Could This Combination Treatment be a Breakthrough for Pancreatic Cancer?

According to a story from EurekAlert!, a team of scientists affiliated with the UCLA Jonsson Comprehensive Cancer Center have been conducting research that has revealed a new potential therapeutic approach for pancreatic cancer. This type of cancer is one of the most lethal and is notorious for its resistance to treatment and its tendency to relapse. The therapy could involve a combination treatment of two different inhibitor drugs that would affect the activity of certain pathways that pancreatic cancer is known to use to propagate itself and resist treatment.

About Pancreatic Cancer

Pancreatic cancer is one of the most dangerous forms of cancer. The disease affects the pancreas, which is a glandular organ that is situated behind the stomach. Part of the reason that pancreatic cancer is so dangerous is that it rarely produces noticeable symptoms until it has reached an advanced stage and begun to spread. However, even when detected earlier, it is difficult to treat effectively. Risk factors for pancreatic cancer include being male, old age, African-American ancestry, family history, smoking, obesity, diabetes, chronic pancreatitis, and a diet heavy in red meat, processed meat, or meat cooked at very high temperatures. Symptoms include depression, upper abdominal pain, jaundice, diabetes, constipation, weight loss, and appetite loss. Treatment approaches for this cancer include surgery, chemotherapy, and radiation therapy. Even with heavy treatment, pancreatic cancer almost always returns. The five year survival rate is just five percent. To learn more about pancreatic cancer, click here.

About The Treatment

The combination approach that the scientists have found starts with a drug that is already in use called chloroquine. This medication is commonly used to treat malaria. The researchers combined with drug with 500 other inhibitor-type drugs to see if any combination would have a synergistic effect. When drugs have a synergistic effect, it means that the impact produced by the combination of drugs is greater, or even entirely different, than when the drugs are used independently of one another.

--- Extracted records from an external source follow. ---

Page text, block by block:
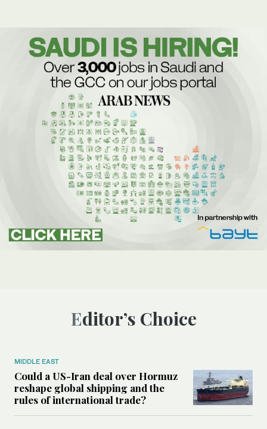
Editor’s Choice
MIDDLE EAST
Could a US-Iran deal over Hormuz
reshape global shipping and the
rules of international trade?
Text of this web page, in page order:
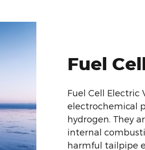
Fuel
Fuel Cell Electric
electrochemical
hydrogen. They
internal
harmful tailpipe
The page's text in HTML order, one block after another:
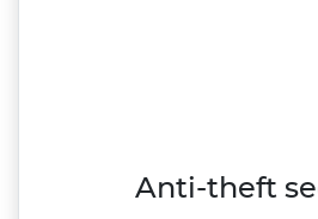
Anti-theft
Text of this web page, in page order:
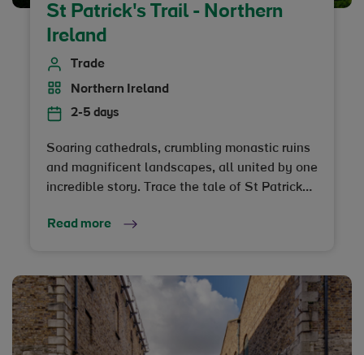
St Patrick's Trail - Northern
Ireland
Trade
Northern Ireland
2-5 days
Soaring cathedrals, crumbling monastic ruins
and magnificent landscapes, all united by one
incredible story. Trace the tale of St Patrick
saint of Ireland on a trip that explores his
Read more
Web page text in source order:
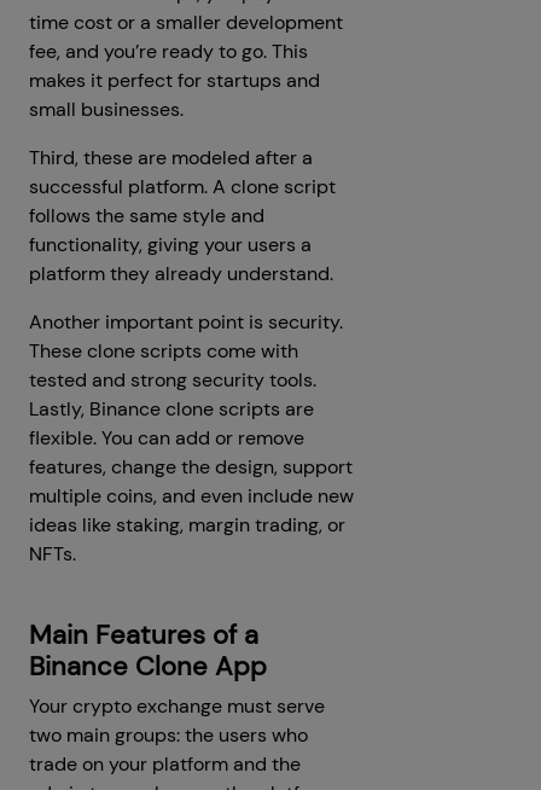
time cost or a smaller development
fee, and you’re ready to go. This
makes it perfect for startups and
small businesses.
Third, these are modeled after a
successful platform. A clone script
follows the same style and
functionality, giving your users a
platform they already understand.
Another important point is security.
These clone scripts come with
tested and strong security tools.
Lastly, Binance clone scripts are
flexible. You can add or remove
features, change the design, support
multiple coins, and even include new
ideas like staking, margin trading, or
NFTs.
Main Features of a
Binance Clone App
Your crypto exchange must serve
two main groups: the users who
trade on your platform and the

Prior studies have shown that pancreatic tumor cells rely on the lysosome pathway to survive. It normally facilitates a process in which a cell recycles some of its own components in order to provide itself with energy. Cancers cells that had been treated with chloroquine were then treated with a replication stress response inhibitor. This second drug reduced the production of aspartate, an amino acid that plays a role in DNA production and repair. This is another mechanism that pancreatic cancer cells use.

While more research will be necessary, the combination appeared effective in pancreatic cancer cells and in a mouse model of the disease.